### Directions
With every picture left out, give the data below back exactly.

### Data provided
○ ○ ○ ○
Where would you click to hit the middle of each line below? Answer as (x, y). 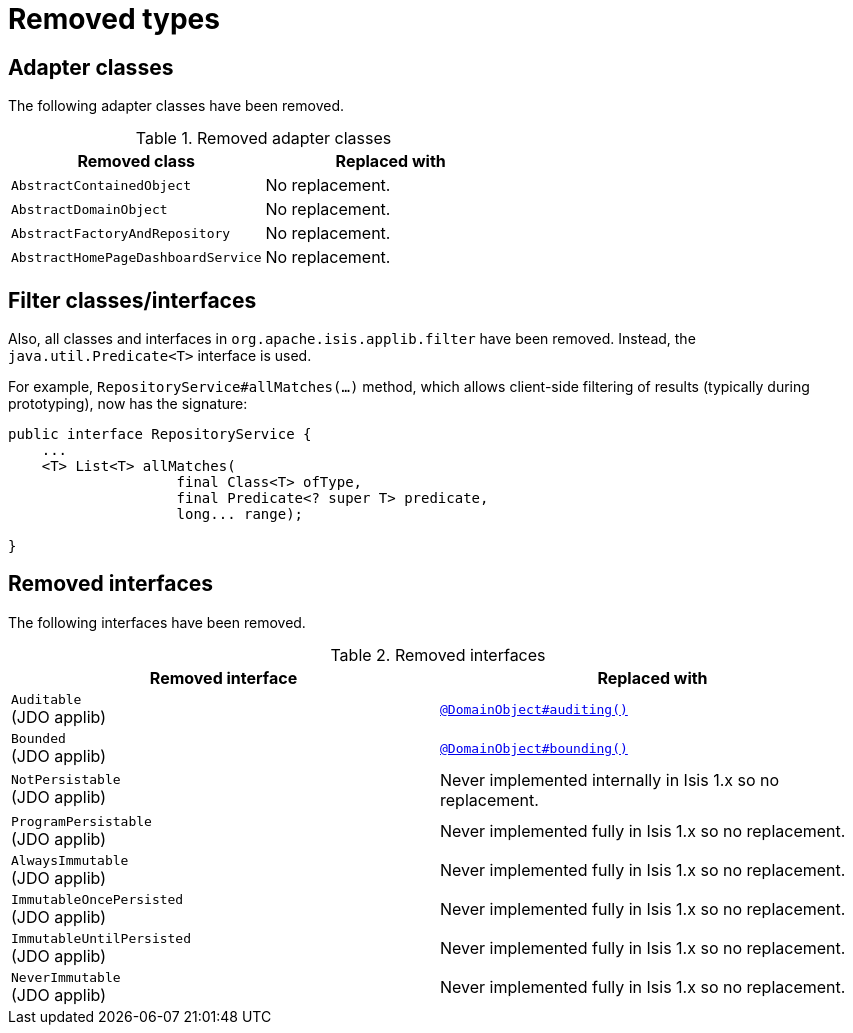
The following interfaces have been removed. (157, 622)
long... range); (240, 514)
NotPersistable (66, 780)
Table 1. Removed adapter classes (263, 138)
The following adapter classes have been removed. (176, 106)
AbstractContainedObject (101, 185)
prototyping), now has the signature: (128, 404)
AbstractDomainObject (89, 209)
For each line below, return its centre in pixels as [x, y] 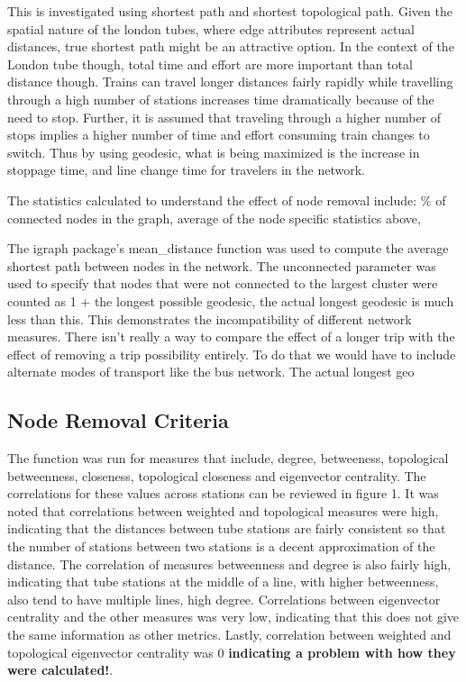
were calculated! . [60, 670]
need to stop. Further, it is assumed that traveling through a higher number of [224, 117]
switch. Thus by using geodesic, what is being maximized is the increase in [214, 152]
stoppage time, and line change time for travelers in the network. [186, 170]
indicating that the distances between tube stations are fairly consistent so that [227, 528]
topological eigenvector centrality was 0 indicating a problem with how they [232, 652]
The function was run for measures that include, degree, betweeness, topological [228, 458]
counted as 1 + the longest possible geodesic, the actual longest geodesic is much [231, 300]
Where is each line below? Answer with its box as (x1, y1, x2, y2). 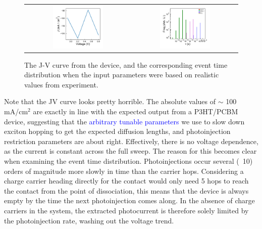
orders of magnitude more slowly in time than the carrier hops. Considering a (4, 165, 244, 176)
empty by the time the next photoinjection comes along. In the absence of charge (4, 195, 255, 206)
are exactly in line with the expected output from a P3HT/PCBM (33, 106, 238, 116)
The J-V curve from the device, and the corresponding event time (24, 59, 228, 70)
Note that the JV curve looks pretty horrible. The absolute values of (4, 96, 216, 107)
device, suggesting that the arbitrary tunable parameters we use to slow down (4, 116, 245, 126)
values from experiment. (24, 79, 98, 89)
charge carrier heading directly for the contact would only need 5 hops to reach (4, 175, 249, 186)
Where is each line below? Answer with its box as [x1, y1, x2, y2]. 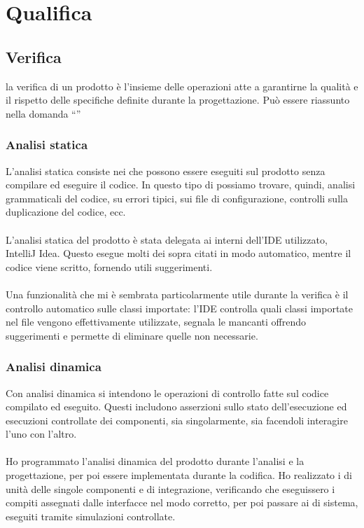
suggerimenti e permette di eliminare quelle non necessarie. [6, 328, 258, 342]
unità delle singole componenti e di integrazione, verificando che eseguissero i [6, 481, 335, 496]
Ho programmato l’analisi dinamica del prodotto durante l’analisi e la [6, 454, 304, 468]
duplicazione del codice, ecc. [6, 204, 126, 219]
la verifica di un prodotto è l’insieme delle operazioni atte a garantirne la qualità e [6, 78, 358, 93]
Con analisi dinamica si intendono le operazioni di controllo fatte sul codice [6, 385, 329, 400]
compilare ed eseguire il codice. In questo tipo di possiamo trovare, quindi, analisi [6, 177, 356, 192]
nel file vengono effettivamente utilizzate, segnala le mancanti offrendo [6, 314, 307, 329]
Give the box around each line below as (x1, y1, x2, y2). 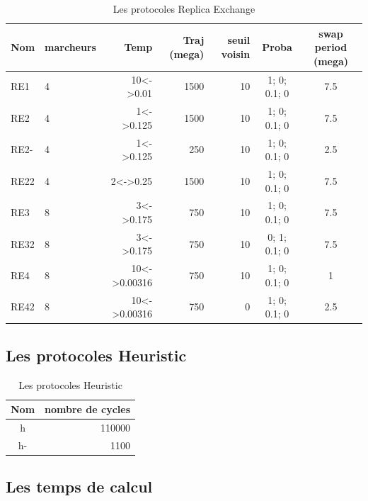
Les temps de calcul (6, 475, 153, 497)
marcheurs (45, 40, 96, 55)
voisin (221, 46, 251, 61)
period (314, 40, 347, 55)
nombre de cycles (45, 402, 131, 417)
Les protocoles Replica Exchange (113, 1, 255, 16)
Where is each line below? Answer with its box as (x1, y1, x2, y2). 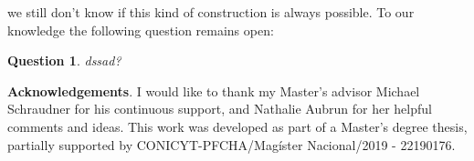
○ ○ ○ ○
### Written response
Where would you click to hit the middle of each line below? Answer as (x, y). 
The following interfaces have been removed. (157, 622)
long... range); (240, 514)
NotPersistable (66, 780)
Table 1. Removed adapter classes (263, 138)
The following adapter classes have been removed. (176, 106)
AbstractContainedObject (101, 185)
prototyping), now has the signature: (128, 404)
AbstractDomainObject (89, 209)
For each line below, return its centre in pixels as [x, y] 
were calculated! . [60, 670]
need to stop. Further, it is assumed that traveling through a higher number of [224, 117]
switch. Thus by using geodesic, what is being maximized is the increase in [214, 152]
stoppage time, and line change time for travelers in the network. [186, 170]
indicating that the distances between tube stations are fairly consistent so that [227, 528]
topological eigenvector centrality was 0 indicating a problem with how they [232, 652]
The function was run for measures that include, degree, betweeness, topological [228, 458]
counted as 1 + the longest possible geodesic, the actual longest geodesic is much [231, 300]
Where is each line below? Answer with its box as (x1, y1, x2, y2). 
orders of magnitude more slowly in time than the carrier hops. Considering a (4, 165, 244, 176)
empty by the time the next photoinjection comes along. In the absence of charge (4, 195, 255, 206)
are exactly in line with the expected output from a P3HT/PCBM (33, 106, 238, 116)
The J-V curve from the device, and the corresponding event time (24, 59, 228, 70)
Note that the JV curve looks pretty horrible. The absolute values of (4, 96, 216, 107)
device, suggesting that the arbitrary tunable parameters we use to slow down (4, 116, 245, 126)
values from experiment. (24, 79, 98, 89)
charge carrier heading directly for the contact would only need 5 hops to reach (4, 175, 249, 186)
Where is each line below? Answer with its box as [x1, y1, x2, y2]. 
suggerimenti e permette di eliminare quelle non necessarie. [6, 328, 258, 342]
unità delle singole componenti e di integrazione, verificando che eseguissero i [6, 481, 335, 496]
Ho programmato l’analisi dinamica del prodotto durante l’analisi e la [6, 454, 304, 468]
duplicazione del codice, ecc. [6, 204, 126, 219]
la verifica di un prodotto è l’insieme delle operazioni atte a garantirne la qualità e [6, 78, 358, 93]
Con analisi dinamica si intendono le operazioni di controllo fatte sul codice [6, 385, 329, 400]
compilare ed eseguire il codice. In questo tipo di possiamo trovare, quindi, analisi [6, 177, 356, 192]
nel file vengono effettivamente utilizzate, segnala le mancanti offrendo [6, 314, 307, 329]
Give the box around each line below as (x1, y1, x2, y2). 
Les temps de calcul (6, 475, 153, 497)
marcheurs (45, 40, 96, 55)
voisin (221, 46, 251, 61)
period (314, 40, 347, 55)
nombre de cycles (45, 402, 131, 417)
Les protocoles Replica Exchange (113, 1, 255, 16)
Where is each line below? Answer with its box as (x1, y1, x2, y2). 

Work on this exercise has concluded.